Source records
+ + + + +
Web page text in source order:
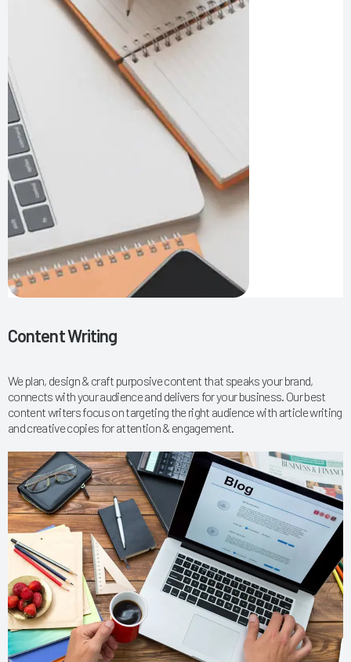
Content Writing
We plan, design & craft purposive content that speaks your brand,
connects with your audience and delivers for your business. Our best
content writers focus on targeting the right audience with article writing
and creative copies for attention & engagement.
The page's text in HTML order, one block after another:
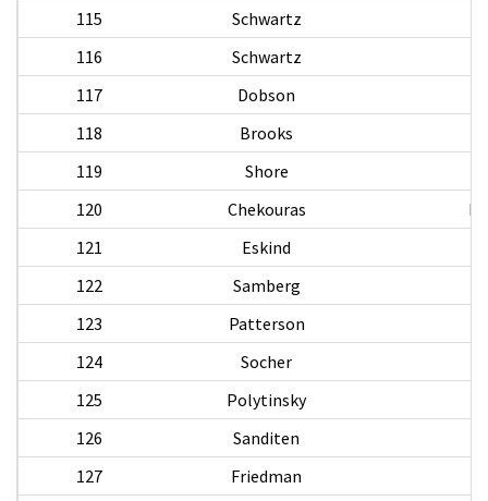
115
Schwartz
116
Schwartz
117
Dobson
118
Brooks
119
Shore
120
Chekouras
121
Eskind
122
Samberg
123
Patterson
124
Socher
125
Polytinsky
126
Sanditen
127
Friedman
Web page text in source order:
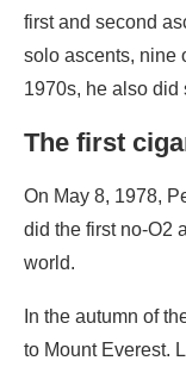
first and second
solo ascents, nine
1970s, he also did
The first
On May 8, 1978,
did the first no-O2
world.
In the autumn of
to Mount Everest.
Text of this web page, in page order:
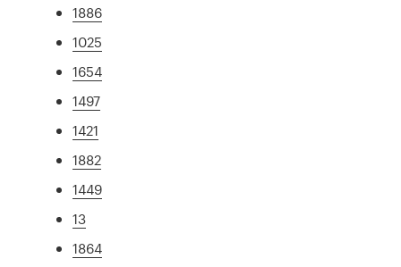
1886
1025
1654
1497
1421
1882
1449
13
1864
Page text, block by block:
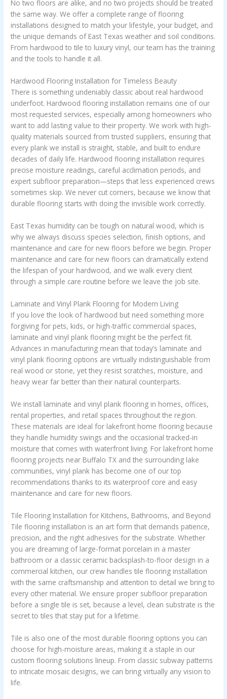
No two floors are alike, and no two projects should be treated
the same way. We offer a complete range of flooring
installations designed to match your lifestyle, your budget, and
the unique demands of East Texas weather and soil conditions.
From hardwood to tile to luxury vinyl, our team has the training
and the tools to handle it all.
Hardwood Flooring Installation for Timeless Beauty
There is something undeniably classic about real hardwood
underfoot. Hardwood flooring installation remains one of our
most requested services, especially among homeowners who
want to add lasting value to their property. We work with high-
quality materials sourced from trusted suppliers, ensuring that
every plank we install is straight, stable, and built to endure
decades of daily life. Hardwood flooring installation requires
precise moisture readings, careful acclimation periods, and
expert subfloor preparation—steps that less experienced crews
sometimes skip. We never cut corners, because we know that
durable flooring starts with doing the invisible work correctly.
East Texas humidity can be tough on natural wood, which is
why we always discuss species selection, finish options, and
maintenance and care for new floors before we begin. Proper
maintenance and care for new floors can dramatically extend
the lifespan of your hardwood, and we walk every client
through a simple care routine before we leave the job site.
Laminate and Vinyl Plank Flooring for Modern Living
If you love the look of hardwood but need something more
forgiving for pets, kids, or high-traffic commercial spaces,
laminate and vinyl plank flooring might be the perfect fit.
Advances in manufacturing mean that today’s laminate and
vinyl plank flooring options are virtually indistinguishable from
real wood or stone, yet they resist scratches, moisture, and
heavy wear far better than their natural counterparts.
We install laminate and vinyl plank flooring in homes, offices,
rental properties, and retail spaces throughout the region.
These materials are ideal for lakefront home flooring because
they handle humidity swings and the occasional tracked-in
moisture that comes with waterfront living. For lakefront home
flooring projects near Buffalo TX and the surrounding lake
communities, vinyl plank has become one of our top
recommendations thanks to its waterproof core and easy
maintenance and care for new floors.
Tile Flooring Installation for Kitchens, Bathrooms, and Beyond
Tile flooring installation is an art form that demands patience,
precision, and the right adhesives for the substrate. Whether
you are dreaming of large-format porcelain in a master
bathroom or a classic ceramic backsplash-to-floor design in a
commercial kitchen, our crew handles tile flooring installation
with the same craftsmanship and attention to detail we bring to
every other material. We ensure proper subfloor preparation
before a single tile is set, because a level, clean substrate is the
secret to tiles that stay put for a lifetime.
Tile is also one of the most durable flooring options you can
choose for high-moisture areas, making it a staple in our
custom flooring solutions lineup. From classic subway patterns
to intricate mosaic designs, we can bring virtually any vision to
life.
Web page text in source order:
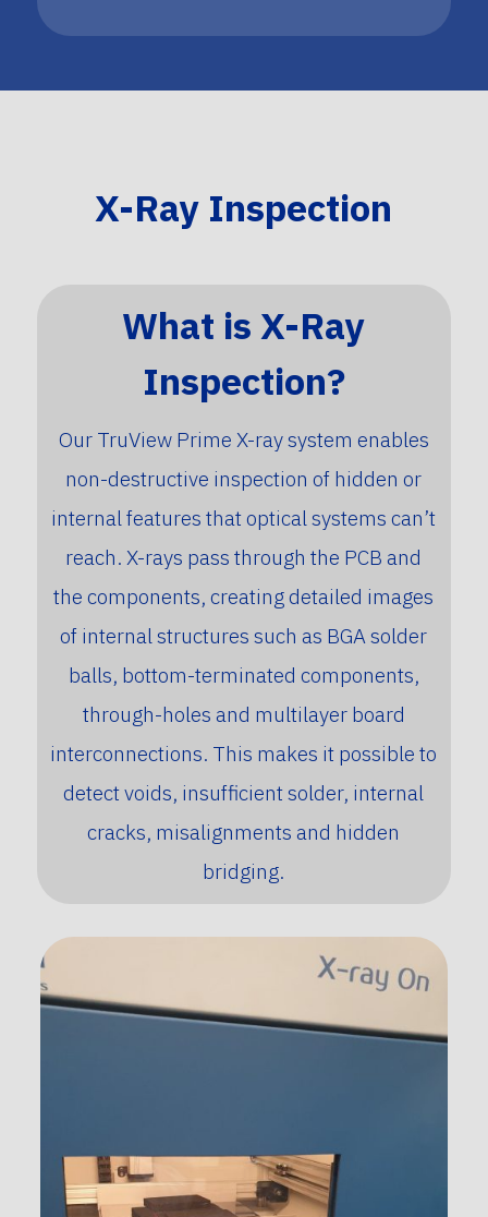
X-Ray Inspection
What is X-Ray
Inspection?
Our TruView Prime X-ray system enables
non-destructive inspection of hidden or
internal features that optical systems can’t
reach. X-rays pass through the PCB and
the components, creating detailed images
of internal structures such as BGA solder
balls, bottom-terminated components,
through-holes and multilayer board
interconnections. This makes it possible to
detect voids, insufficient solder, internal
cracks, misalignments and hidden
bridging.
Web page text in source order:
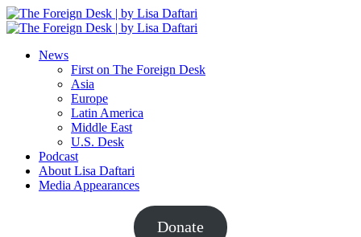
News
First on The Foreign Desk
Asia
Europe
Latin America
Middle East
U.S. Desk
Podcast
About Lisa Daftari
Media Appearances
Donate
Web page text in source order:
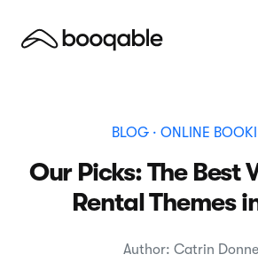
BLOG· ONLINE
Our Picks: The Best
Rental Themes
Author: Catrin
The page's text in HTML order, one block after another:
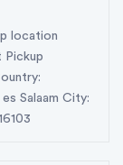
location
Salaam City:
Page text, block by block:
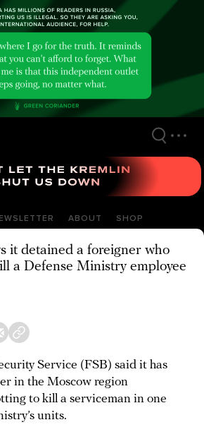
ABOUT SHOP
it detained a foreigner who
a Defense Ministry employee
Service (FSB) said it has
in the Moscow region
to kill a serviceman in one
units.
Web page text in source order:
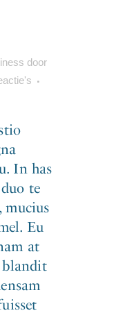
door
In has
te
mucius
Eu
at
blandit
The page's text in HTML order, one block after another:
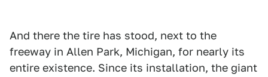
And there the tire has stood, next to the
freeway in Allen Park, Michigan, for nearly its
entire existence. Since its installation, the giant
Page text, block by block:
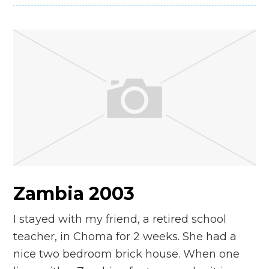
Zambia 2003
I stayed with my friend, a retired school
teacher, in Choma for 2 weeks. She had a
nice two bedroom brick house. When one
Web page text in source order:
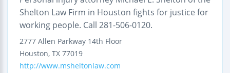
Shelton Law Firm in Houston fights for justice for
working people. Call 281-506-0120.
2777 Allen Parkway 14th Floor
Houston, TX 77019
http://www.msheltonlaw.com
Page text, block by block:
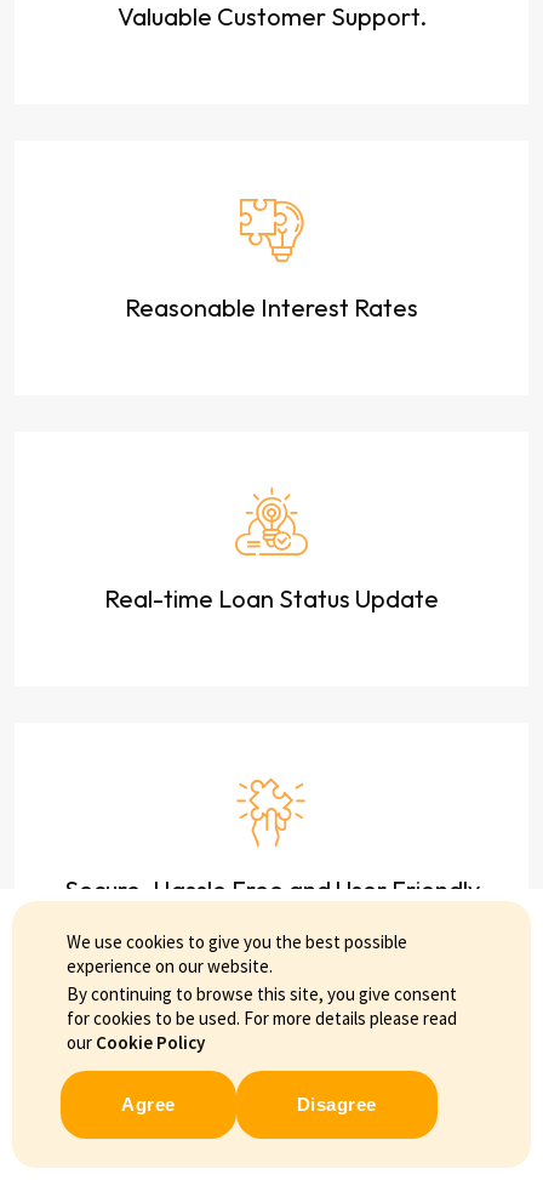
Valuable Customer Support.
Reasonable Interest Rates
Real-time Loan Status Update
Secure, Hassle Free and User Friendly
We use cookies to give you the best possible
experience on our website.
By continuing to browse this site, you give consent
for cookies to be used. For more details please read
our Cookie Policy
Agree Disagree
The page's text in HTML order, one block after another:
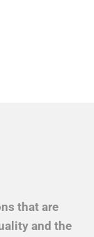
that are
and the
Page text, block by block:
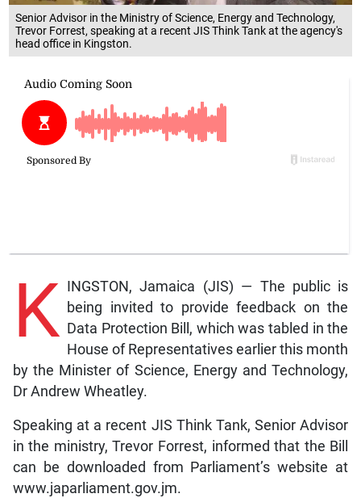
Senior Advisor in the Ministry of Science, Energy and Technology,
Trevor Forrest, speaking at a recent JIS Think Tank at the agency's
head office in Kingston.
K
INGSTON, Jamaica (JIS) — The public is
being invited to provide feedback on the
Data Protection Bill, which was tabled in the
House of Representatives earlier this month
by the Minister of Science, Energy and Technology,
Dr Andrew Wheatley.
Speaking at a recent JIS Think Tank, Senior Advisor
in the ministry, Trevor Forrest, informed that the Bill
can be downloaded from Parliament’s website at
www.japarliament.gov.jm.
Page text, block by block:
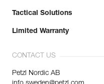
Tactical Solutions
Limited Warranty
CONTACT US
Petzl Nordic AB
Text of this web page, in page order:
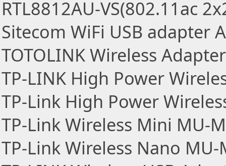
RTL8812AU-VS(802.11ac
Sitecom WiFi USB adapter
TOTOLINK Wireless Adapter
TP-LINK High Power
TP-Link High Power
TP-Link Wireless Mini MU-
TP-Link Wireless Nano
+ + + + +
Find and count the lines of the data that include the string "region", and report that figure by itself.

2